Model matrix for anova in limma
3
0
Entering edit mode
serpalma.v ▴ 60
@serpalmav-8912
Last seen 2.2 years ago
Germany

Dear members,
I am currently learning how to analyse micro array data and I am having problems designing a matrix for paired anova using limma.
The experiment consists in 4 animals. From each animal, 4 cell cultures where prepared. Each cell culture was treated with 4 conditions.

animalCulture <- c(rep("A1", 4), rep("A2", 4), rep("A3", 4), rep("A4", 4))
treatm <- rep(c("Cond1", "Cond2", "Cond3", "Cond4"), 4)
df <- data.frame(animalCulture = animalCulture, treatm = treatm)

To construct a model matrix, I was thinking blocking by the animalCulture variable

model.ma <- model.matrix(~0+df$animalCulture+df$treatm)

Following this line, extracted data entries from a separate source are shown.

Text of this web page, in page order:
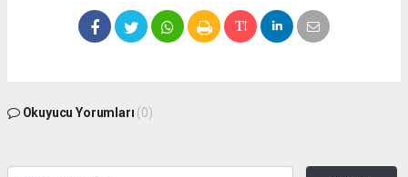
Okuyucu Yorumları (0)
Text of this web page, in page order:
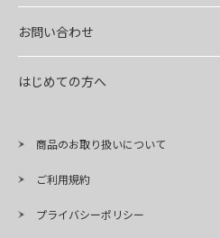
お問い合わせ
はじめての方へ
商品のお取り扱いについて
ご利用規約
プライバシーポリシー
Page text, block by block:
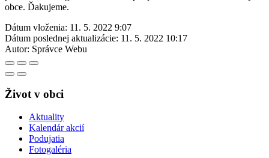
obce. Ďakujeme.
Dátum vloženia: 11. 5. 2022 9:07
Dátum poslednej aktualizácie: 11. 5. 2022 10:17
Autor: Správce Webu
Život v obci
Aktuality
Kalendár akcií
Podujatia
Fotogaléria
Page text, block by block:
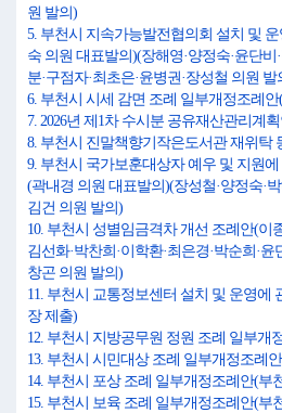
원 발의)
5. 부천시 지속가능발전협의회 설치 및
숙 의원 대표발의)(장해영·양정숙·윤단비
분·구점자·최초은·윤병권·장성철 의원 발
6. 부천시 시세 감면 조례 일부개정조례
7. 2026년 제1차 수시분 공유재산관리계
8. 부천시 진말책향기작은도서관 재위탁
9. 부천시 국가보훈대상자 예우 및 지원
(곽내경 의원 대표발의)(장성철·양정숙·
김건 의원 발의)
10. 부천시 성별임금격차 개선 조례안(이
김선화·박찬희·이학환·최은경·박순희·윤
창곤 의원 발의)
11. 부천시 교통정보센터 설치 및 운영에
장 제출)
12. 부천시 지방공무원 정원 조례 일부개
13. 부천시 시민대상 조례 일부개정조례
14. 부천시 포상 조례 일부개정조례안(부
15. 부천시 보육 조례 일부개정조례안(부
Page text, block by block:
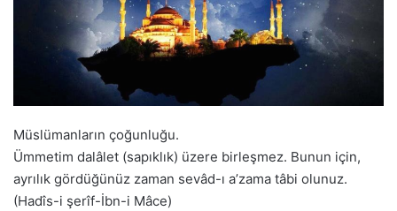
Müslümanların çoğunluğu.
Ümmetim dalâlet (sapıklık) üzere birleşmez. Bunun için,
ayrılık gördüğünüz zaman sevâd-ı a’zama tâbi olunuz.
(Hadîs-i şerîf-İbn-i Mâce)
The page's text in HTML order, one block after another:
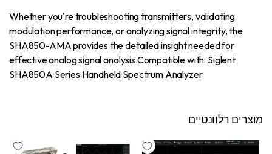
Whether you're troubleshooting transmitters, validating
modulation performance, or analyzing signal integrity, the
SHA850-AMA provides the detailed insight needed for
effective analog signal analysis.Compatible with: Siglent
SHA850A Series Handheld Spectrum Analyzer
מוצרים רלוונטיים
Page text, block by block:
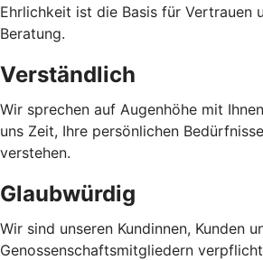
Ehrlichkeit ist die Basis für Vertrauen
Beratung.
Verständlich
Wir sprechen auf Augenhöhe mit
uns Zeit, Ihre persönlichen
verstehen.
Glaubwürdig
Wir sind unseren Kundinnen, Kunden
Genossenschaftsmitgliedern
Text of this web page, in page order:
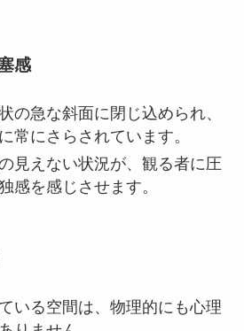
感
の急な斜面に閉じ込められ、
常にさらされています。
見えない状況が、観る者に圧
感を感じさせます。
いる空間は、物理的にも心理
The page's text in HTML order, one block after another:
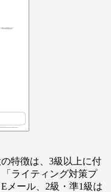
特徴は、3級以上に付
ライティング対策プ
メール、2級・準1級は
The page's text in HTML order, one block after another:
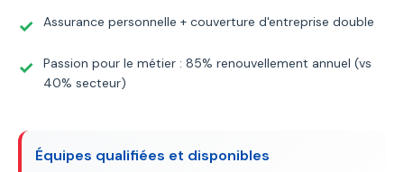
Assurance personnelle + couverture d'entreprise double
Passion pour le métier : 85% renouvellement annuel (vs
40% secteur)
Équipes qualifiées et disponibles
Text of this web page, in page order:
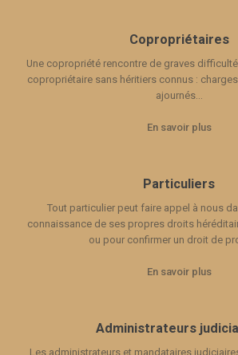
Copropriétaires
Une copropriété rencontre de graves
copropriétaire sans héritiers connus :
ajournés...
En savoir plus
Particuliers
Tout particulier peut faire appel à nous
connaissance de ses propres droits
ou pour confirmer un droit de
En savoir plus
Administrateurs
Les administrateurs et mandataires
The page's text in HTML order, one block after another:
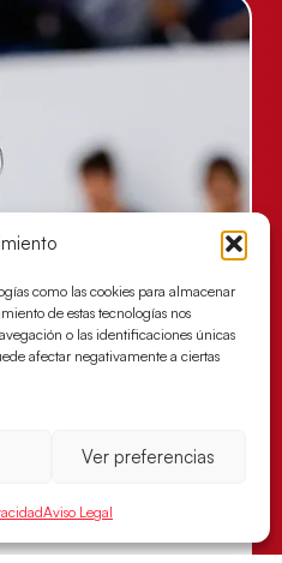
como las cookies para almacenar
de estas tecnologías nos
o las identificaciones únicas
afectar negativamente a ciertas
Ver preferencias
Aviso Legal
semifinales

Then variances and contrasts will be defined as follow:

fit <- lmFit(eset, model.ma)
contrastmatrix <- makeContrasts(Cond1-Cond2,
                                Cond1-Cond3,
                                Cond1-Cond4,
                                Cond2-Cond3,
                                Cond2-Cond4,
                                cond3-Cond4,
                                levels=model.ma)
fit2 <- contrasts.fit(fit, contrastmatrix)
ebayes <- eBayes(fit2) 

Is this the correct way to model the experimental design? 

Is this the correct way to extract contrasts between conditions accounting for samples that comefrom the same animal?

The output of the model moatrix excludes the Cond1. What is the statistical meaning of this?

Thanks for the help

limma design matrix microarray limma • 5.0k views
ADD COMMENT
0
Entering edit mode

Your limma tag is misspelt, so people who could answer you won't see this post. Also, the markdown stuff doesn't work here, so you have to format code using the options in the post editor.

ADD REPLY
4
Entering edit mode
Aaron Lun ★ 28k
@alun
Last seen 2 hours ago
The city by the bay

You're almost there. If you look at the column names for model.ma, you should get something like:

[1] "df$animalCultureA1" "df$animalCultureA2" "df$animalCultureA3"
[4] "df$animalCultureA4" "df$treatmCond2"     "df$treatmCond3"    
[7] "df$treatmCond4"    

The first four coefficients are blocking factors for each animal culture, and are largely uninteresting. (Specifically, they represent the log-average expression for condition 1 in each animal.) The last three coefficients represent the log-fold change for each corresponding condition against condition 1. Obviously, condition 1 doesn't have its own term, because there's no point computing a log-fold change against itself.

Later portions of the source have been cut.